Chapter 1: The Environmental Scan as a method for digital source criticism at scale
Kaspar Beelen, Ruth Ahnert, Jon Lawrence, Katie McDonough, Daniel van Strien and Daniel Wilson
1.1 Introduction
The digital age has brought about a radical process of dematerialisation and, with it, decontextualisation. When our cultural artefacts are transformed into digital data, they often lose the context of their original creation. Until recently, many music streaming services stripped away contextualising information that had previously accompanied the physical record or CD. Classical music was particularly poorly served, even on platforms that offered lossless, hi-fi quality. Tracks might be labelled (and therefore discoverable) only by the performing artist or orchestra, rather than their original composer (e.g. J.S. Bach) or their title (e.g. Goldberg Variations).[1] And with tracks in any genre, information about who played what instruments, or about vocalists, session musicians, recording and release dates, or studio locations, is still rarely preserved, even though it was once easily to hand when the medium was a physical CD or record. Perhaps one day, the often meandering original sleeve notes will be digitised in their entirety and made available as we listen. Providers may even go further, and use AI to help structure the original information so that we can again see at a glance who sang that harmony or played that saxophone solo. Such loss may be little more than an inconvenience to the casual listener, but to a student of the history of music it represents a barrier that makes serious research impossible. Sadly, an equivalent loss of context bedevils almost all digitised collections.
Such contextualising information is known as ‘metadata’ and is critical for working with digitised collections of sources and documents. The loss of original metadata, which can situate documents in their proper context – in relation to their provenance as well as their social meaning – poses grave risks to users of digitised historical collections. As Lara Putnam has observed, while rapid digitisation has transformed access to historical sources via web access and keyword search, at the same time it has greatly diminished the importance of site-specific expertise and domain knowledge as a necessary precursor to making discoveries.[2] Just as the online listener risks being unable to know the who, when and where of their music stream, so also the scholar – whether using simple keyword searches or complex computational analysis – risks drawing the wrong, or at least radically decontextualised conclusions from their queries.
Performing a keyword search is very different from manually browsing library shelves or an archival collection. Of course, both can be shaped by confirmation bias – we tend to find what we are looking for – but keyword search does not facilitate the chance discoveries that so often come when we flick through a physical item or browse the shelves around a volume. As a result, the sense we might have of the broader context of our findings is likely to be radically attenuated.
For example, Beelen recalls observing this phenomenon in action when, more than a decade ago, tutors switched to using the recently digitised Belgian Parliamentary proceedings for a political history seminar.[3] They noticed that although searching was easier for the students, understanding the material was not. Using analogue search, the processes required to find relevant information functioned to equip students with crucial background knowledge, including source context, to help them critically interpret their findings. The students’ analogue searches involved perusing reference materials, cross-referencing these with unwieldy printed indices. Though challenging for many, these practices provided a framework and context to make sense of the information eventually uncovered. By contrast, when students used a search box to access their digitised sources, they might quickly stumble upon multiple fragments relevant to their topic, but each document existed in a historical and archival vacuum.[4] Although information was easier to access, making sense of the results was more difficult. The difficulty was compounded by the scale of information (they often felt overwhelmed by search results), as well as its quality (poor OCR meant some key sources had become invisible to their searches). This raised additional questions about what students did and did not find when navigating digitised collections.

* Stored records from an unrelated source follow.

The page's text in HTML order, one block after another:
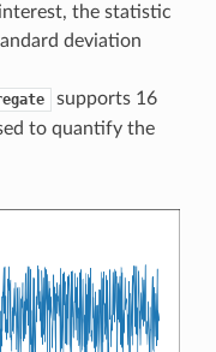
the statistic
deviation
supports 16
to quantify the
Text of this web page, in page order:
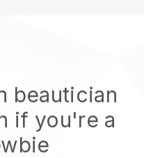
beautician
if you're a
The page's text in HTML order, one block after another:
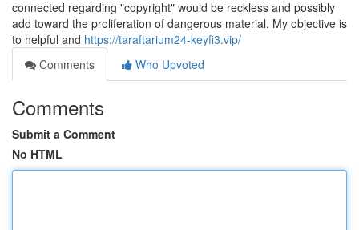
connected regarding "copyright" would be reckless and possibly
add toward the proliferation of dangerous material. My objective is
to helpful and https://taraftarium24-keyfi3.vip/
Comments
Who Upvoted
Comments
Submit a Comment
No HTML
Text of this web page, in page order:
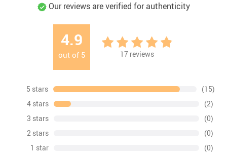
Our reviews are verified for authenticity
4.9
out of 5 17 reviews
5 stars
(15)
4 stars
(2)
3 stars
(0)
2 stars
(0)
1 star
(0)
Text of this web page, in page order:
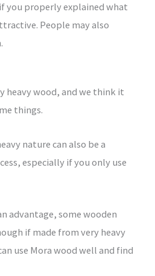
you properly explained what
People may also
heavy wood, and we think it
things.
nature can also be a
especially if you only use
advantage, some wooden
if made from very heavy
use Mora wood well and find
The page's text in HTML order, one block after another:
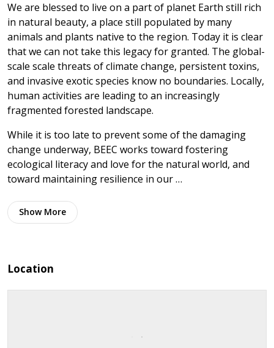
We are blessed to live on a part of planet Earth still rich
in natural beauty, a place still populated by many
animals and plants native to the region. Today it is clear
that we can not take this legacy for granted. The global-
scale scale threats of climate change, persistent toxins,
and invasive exotic species know no boundaries. Locally,
human activities are leading to an increasingly
fragmented forested landscape.
While it is too late to prevent some of the damaging
change underway, BEEC works toward fostering
ecological literacy and love for the natural world, and
toward maintaining resilience in our …
Show More
Location
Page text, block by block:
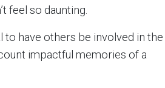
feel so daunting.
to have others be involved in the
impactful memories of a
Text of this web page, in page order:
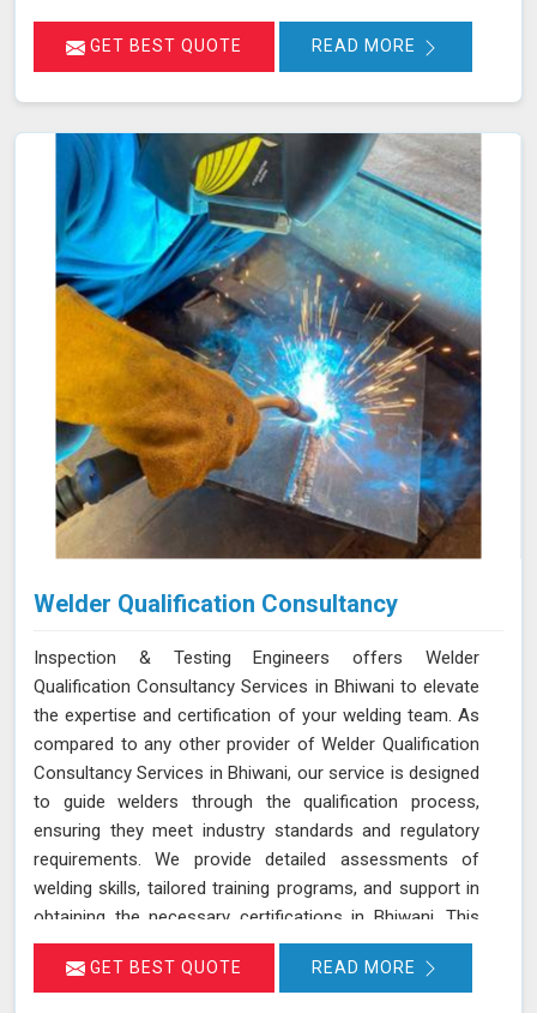
necessary standards such as ASME, AWS, and API. We
deliver services in Bhiwani that help ensure adherence to
and quality across all welding operations in Bhiwani but
also ensures compliance with safety and performance
regulations.
GET BEST QUOTE READ MORE
Welder Qualification Consultancy
Inspection & Testing Engineers offers Welder
Qualification Consultancy Services in Bhiwani to elevate
the expertise and certification of your welding team. As
compared to any other provider of Welder Qualification
Consultancy Services in Bhiwani, our service is designed
to guide welders through the qualification process,
ensuring they meet industry standards and regulatory
requirements. We provide detailed assessments of
welding skills, tailored training programs, and support in
obtaining the necessary certifications in Bhiwani. This
ensures that your welders are not only skilled but also
compliant with the latest industry standards, which
GET BEST QUOTE READ MORE
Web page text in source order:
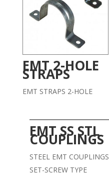
EMT 2-HOLE
STRAPS
EMT STRAPS 2-HOLE
EMT SS STL
COUPLINGS
STEEL EMT COUPLINGS
SET-SCREW TYPE
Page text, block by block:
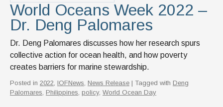
World Oceans Week 2022 –
Dr. Deng Palomares
Dr. Deng Palomares discusses how her research spurs
collective action for ocean health, and how poverty
creates barriers for marine stewardship.
Posted in 2022 IOFNews News Release | Tagged with Deng
Palomares Philippines policy, World Ocean Day
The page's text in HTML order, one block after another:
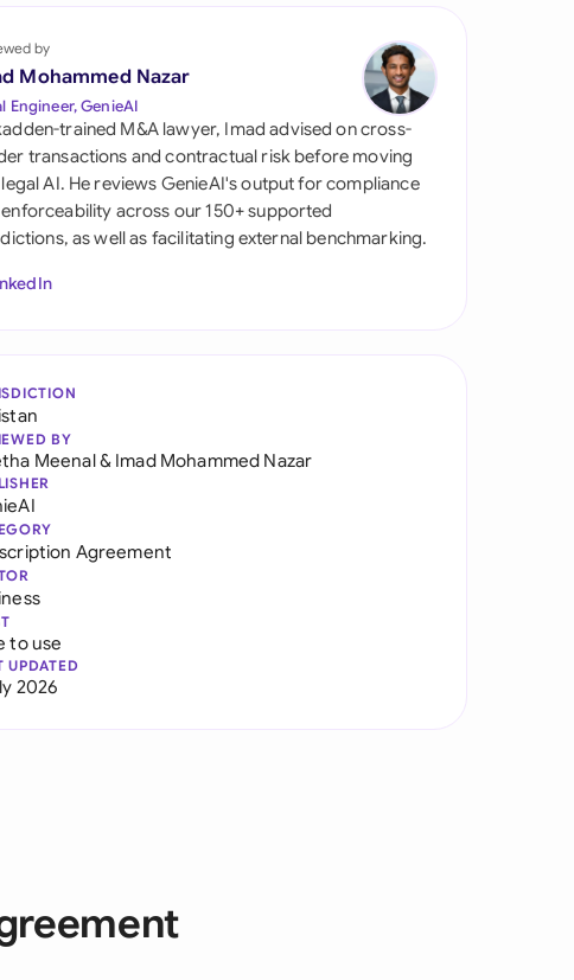
United Arab Emirates
United Kingdom
United States
by
Mohammed Nazar
Engineer, GenieAI
trained M&A lawyer, Imad advised on cross-
transactions and contractual risk before moving
AI. He reviews GenieAI's output for compliance
across our 150+ supported
as well as facilitating external benchmarking.
BY
Meenal& Imad Mohammed Nazar
Agreement
to use
UPDATED
2026
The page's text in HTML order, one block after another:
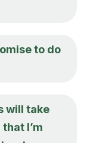
to do
will take
I’m
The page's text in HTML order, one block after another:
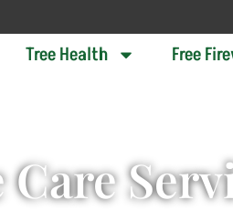
Tree Health Free
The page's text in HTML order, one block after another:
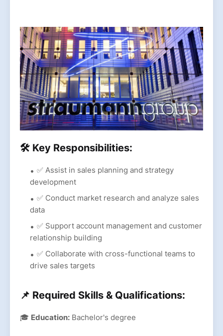
🛠 Key Responsibilities:
✅ Assist in sales planning and strategy
development
✅ Conduct market research and analyze sales
data
✅ Support account management and customer
relationship building
✅ Collaborate with cross-functional teams to
drive sales targets
📌 Required Skills & Qualifications:
🎓 Education: Bachelor's degree
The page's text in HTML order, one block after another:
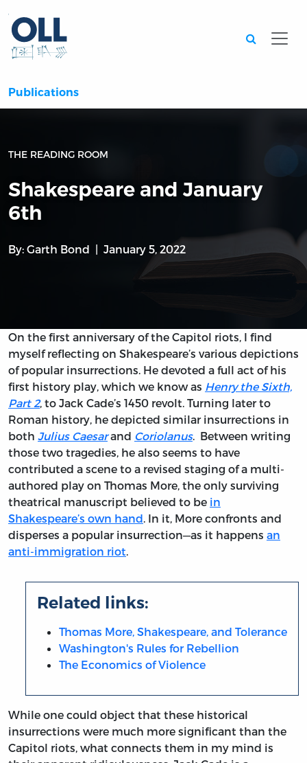
Publications
THE READING ROOM
Shakespeare and January
6th
By: Garth Bond January 5, 2022
On the first anniversary of the Capitol riots, I find
myself reflecting on Shakespeare’s various depictions
of popular insurrections. He devoted a full act of his
first history play, which we know as Henry the Sixth,
Part 2, to Jack Cade’s 1450 revolt. Turning later to
Roman history, he depicted similar insurrections in
both Julius Caesarand Coriolanus. Between writing
those two tragedies, he also seems to have
contributed a scene to a revised staging of a multi-
authored play on Thomas More, the only surviving
theatrical manuscript believed to be in
Shakespeare’s own hand. In it, More confronts and
disperses a popular insurrection—as it happens an
anti-immigration riot.
Related links:
Thomas More, Shakespeare, and Tolerance
Washington's Rules for Rebellion
The Economics of Violence
While one could object that these historical
insurrections were much more significant than the
Capitol riots, what connects them in my mind is

The widespread roll-out of digitised sources for humanities teaching and research has rightly been widely welcomed, but critical voices have begun to raise concerns about the distorting consequences of how scholars use digitised sources. Critics worry that the ease of accessing these materials may inadvertently skew research priorities and influence academic arguments in unexpected ways.[5] There can be no simple, universal answer to this problem given the diversity of digital sources and the myriad research questions that can be addressed when using them. Different solutions will be required for different contexts, but there are some core principles that can help tackle the unintended distortions that can creep into digital methods if they are used uncritically. As well as adding important context to digitised collections, we set out some core principles for placing computational methods on a more robust footing by scaling up the critical methods central to the ‘close reading’ of sources so that they are also available to humanities scholars engaged in ‘distant reading’.[6]

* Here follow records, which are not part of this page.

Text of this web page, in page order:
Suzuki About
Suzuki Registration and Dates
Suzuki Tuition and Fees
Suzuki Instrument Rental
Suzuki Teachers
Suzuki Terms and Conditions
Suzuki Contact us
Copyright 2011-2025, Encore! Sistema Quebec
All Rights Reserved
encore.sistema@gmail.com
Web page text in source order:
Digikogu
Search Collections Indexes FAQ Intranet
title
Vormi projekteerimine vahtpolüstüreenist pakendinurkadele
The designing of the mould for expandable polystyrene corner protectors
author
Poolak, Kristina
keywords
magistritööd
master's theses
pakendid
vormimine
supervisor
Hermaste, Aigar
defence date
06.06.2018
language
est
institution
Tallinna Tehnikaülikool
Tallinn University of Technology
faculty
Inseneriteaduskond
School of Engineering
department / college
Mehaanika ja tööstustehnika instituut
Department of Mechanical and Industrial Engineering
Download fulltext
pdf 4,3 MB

From the outset, the Living with Machines (LwM) team was determined to tackle these issues by addressing a fundamental question: how can humanities scholars’ core techniques of source criticism be adapted for use at the much larger scale made possible by the digital revolution.[7] Faced with a report about, for instance, an election disturbance taken from a Victorian newspaper, the first thing a historian might ask is: what were the politics of this paper, where did it circulate, and what readership was it aimed at? Often, the answers to such questions would be part of the historian’s implicit knowledge, built up cumulatively from working intensively with a relatively small cluster of sources. But if the source was unfamiliar they would be able to consult a contemporary reference work to find out more. In the case of provincial newspapers, this would usually mean turning to one of the various annual ‘press directories’ published from the late 1840s as a guide to advertisers and the publishing industry.[8] On LwM, the question we asked was: could something analogous be done ‘at scale’?, i.e. for an entire collection of digitised newspapers so that one could both integrate this sort of information into conventional digital searches (as ‘enhanced metadata’) and also apply it to the collection as a whole to understand its biases and representativeness. This was how the concept of the ‘digital Environmental Scan’ was born.[9] As the following narrative will show, while the principles at the heart of this methodology were developed first through our research on nineteenth-century newspapers, they are pertinent to any digital collection for which good sources of supplementary reference metadata can be identified, digitised, and processed.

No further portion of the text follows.